Seemingly small technological failings can have enormous consequences. When they are strung together in complex systems, the results can be catastrophic.
In 1996, Europe’s then-newest unmanned satellite-launching rocket, the Ariane 5, exploded just seconds after taking off on its maiden flight from French Guiana. Onboard was a $500 million set of four scientific satellites created to study how the Earth’s magnetic field interacts with solar winds.
According to the New York Times Magazine, the rocket’s self-destruction was triggered when its guidance computer tried to convert a 64-bit floating-point number concerning the rocket’s lateral velocity into a 16-bit integer, resulting in an overflow error that shut the guidance system down. It then passed control to an identical backup computer, but the second computer had also failed the same way at the same time because it was running the same software.
Three years later, NASA’s $125 million Mars Climate Orbiter burned up in the Martian atmosphere due to flawed assumptions about the conversion of acceleration data between metric and English units by the ground crew and the software onboard the spacecraft. What was intended to be a day of celebration of the craft’s arrival into Mars orbit turned out quite differently due to this misunderstanding regarding units of measurement.
Disasters like these involve multiple failings – of design, validation, and interactions of humans with one another and with the system. And deficiencies in these same categories lead to system shortcomings of lesser magnitude but higher frequency that affect many of us every day in one way or another. Interoperability validation is a particular concern as software-centric systems become more numerous and complex. When devices using different technologies, or even the same basic technology implemented differently, are combined into a single system, they need to be seamlessly interoperable. When they are not – when they prove incompatible – negative consequences large and small usually follow. There is tension here for developers who are striving for performance improvements and competitive advantages for their products. As technologies continue to evolve, compatibility issues create a rolling challenge. Standards are key to striking the right balance and promoting the development of ecosystems that serve customers well.

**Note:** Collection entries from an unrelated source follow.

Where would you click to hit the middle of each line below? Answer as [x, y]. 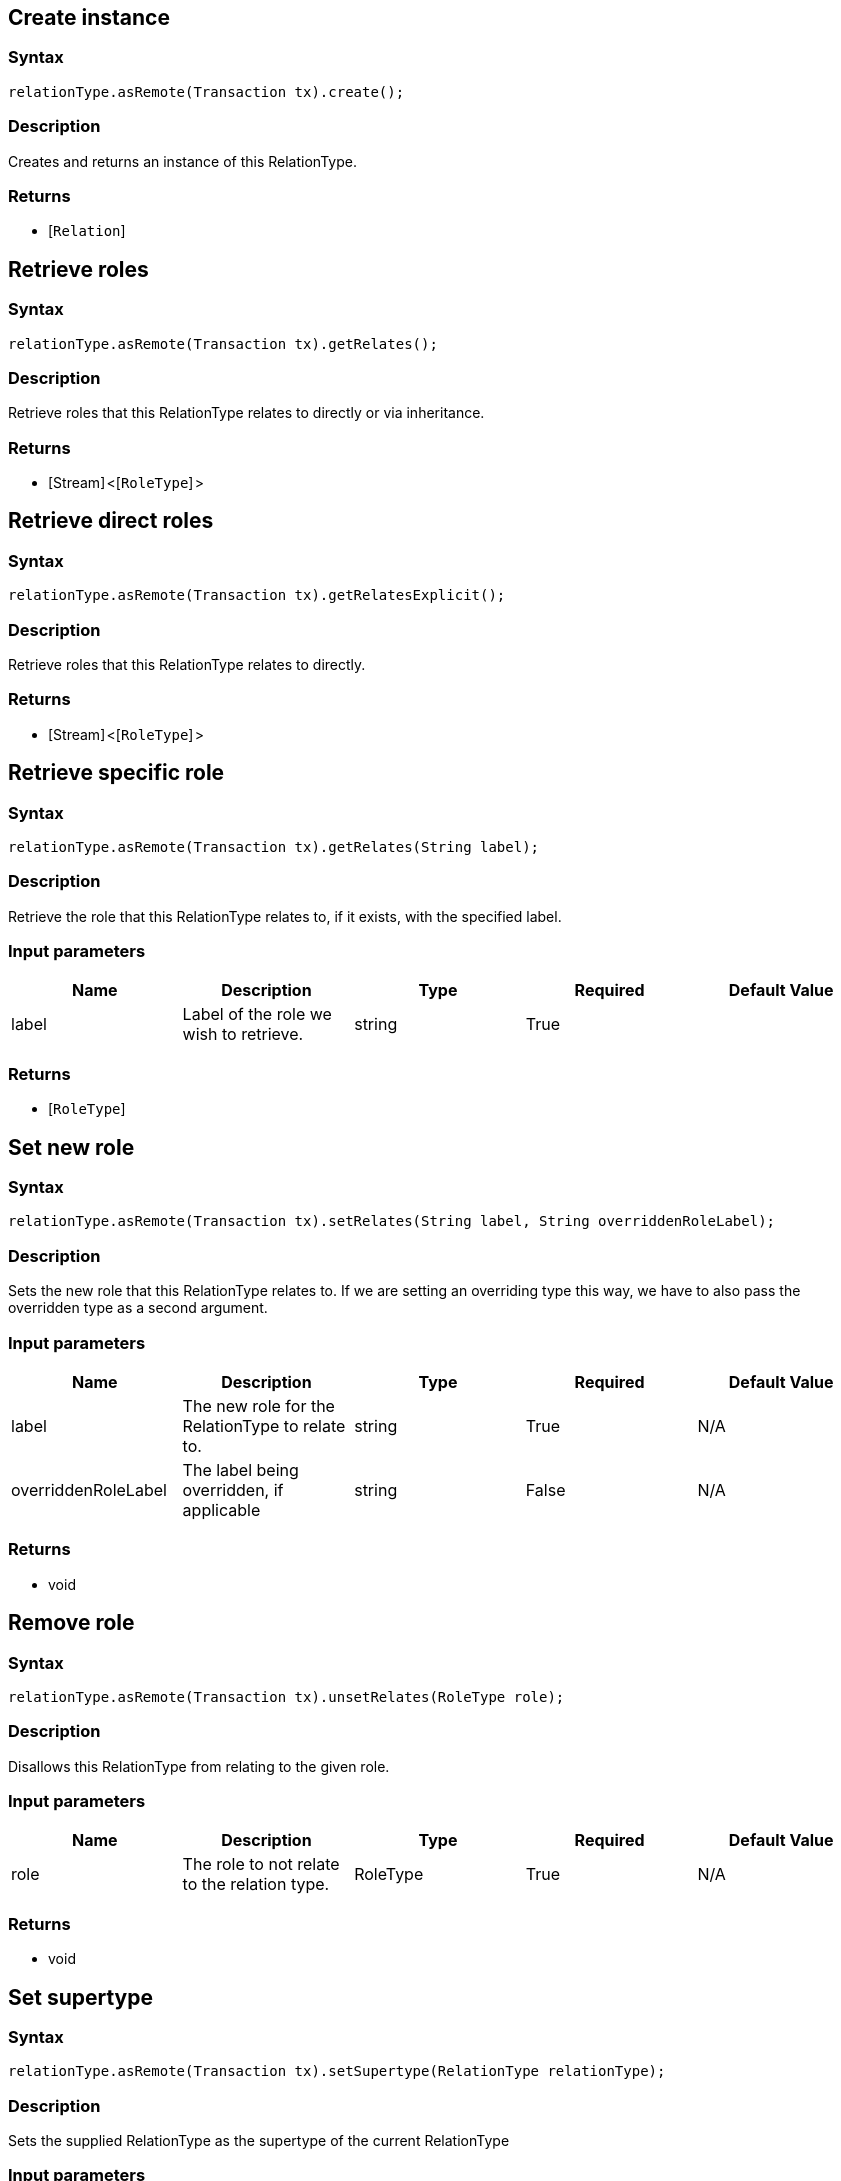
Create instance [89, 17]
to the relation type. [256, 1884]
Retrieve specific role [116, 773]
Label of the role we [257, 1014]
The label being [240, 1469]
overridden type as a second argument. [138, 1308]
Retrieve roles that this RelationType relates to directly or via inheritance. [246, 413]
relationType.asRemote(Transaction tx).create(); [206, 91]

There is no doubt that the widespread adoption of software-centric systems has already yielded a host of benefits. It is changing the speed at which enterprises innovate, grow, and support their customers. It raises productivity, reduces time to market, and fulfills customer demands by leveraging information collected digitally. Combined with advanced analytics and data visualization, that information provides the insights needed for optimizing customer experience with both current products and solutions, and those still under development. Applied together with advanced hardware technology, advanced software technology is fundamental for accomplishing the digital transformation that many organizations are currently working to achieve. And speaking of transformation, one need only look to recent videos of the Perseverance rover successfully landing on Mars to see how much has changed in the U.S. space program since the Mars Climate Orbiter experience.

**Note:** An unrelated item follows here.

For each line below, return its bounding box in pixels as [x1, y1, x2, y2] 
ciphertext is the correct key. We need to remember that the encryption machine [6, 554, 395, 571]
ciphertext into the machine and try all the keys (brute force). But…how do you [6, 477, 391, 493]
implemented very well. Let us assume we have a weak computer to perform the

The challenge is to find new approaches for testing those advanced technologies, approaches that can efficiently reveal potential problems with performance, user experience, security, and interoperability. All of this needs to be done in real-world conditions before the technologies become embedded into devices and deployed in the field.
Addressing this challenge requires a corresponding emphasis on software-centric design and test solutions. With so much data being produced by the systems under test, obtaining raw test results alone is not enough. Sophisticated analysis and insightful interpretation of those results are critical, particularly for research and development. Automation capabilities are required to increase productivity and ensure consistency of test steps across units and under different operating conditions. As performance limits are pushed to new heights, simulation is more important than ever to gain confidence in a design prior to prototype fabrication.
Information security continues to grow in importance for the design and test of today’s products and solutions. With new generations of malware and those who seek to apply them now on the attack 24/7, security considerations cannot be left until deployment time – they must be addressed early in the design and increasingly in the hardware in addition to the software. One need only consider end applications in the financial, utility, communications, national defense, and transportation sectors to realize the importance of keeping the systems secure, and the potential consequences of failing to do so.
The transformation of the automobile and the associated infrastructure provides a good example of these challenges in action. The latest vehicles feature a staggering amount of new hardware and software technology, enabling everything from the powertrain, to the Advanced Driver-Assistance Systems (ADAS), to the progressing levels of autonomous driving and more. New technology for vehicle-to-everything communications, or V2X, will enable vehicles to communicate with each other and elements of the traffic system, including roadside infrastructure, bicyclists, and pedestrians. If it succeeds, according to the U.S. Department of Transportation, V2X can either eliminate or reduce the severity of up to 80 percent of auto accidents. It can also dramatically reduce travel times and slash fuel consumption. But it is complicated technology. Accounting for traffic patterns, adjusting to road conditions, responding to risks outside of normal sightlines, and recognizing other driving hazards is a complex undertaking.
To help ensure V2X’s success and the success of complex new software-centric systems generally, the design and test industry is applying its own innovations – in richer system modeling, high-frequency, high protocol content communications, intelligent automated software tests, and advanced manufacturing solutions. We are also partnering deeply with market-leading customers to co-innovate at their pace while also working to advance standards development so that new technology ecosystems develop quickly, safely, and cost-effectively for customers. It is exciting work, and as it is said, “failure is not an option.”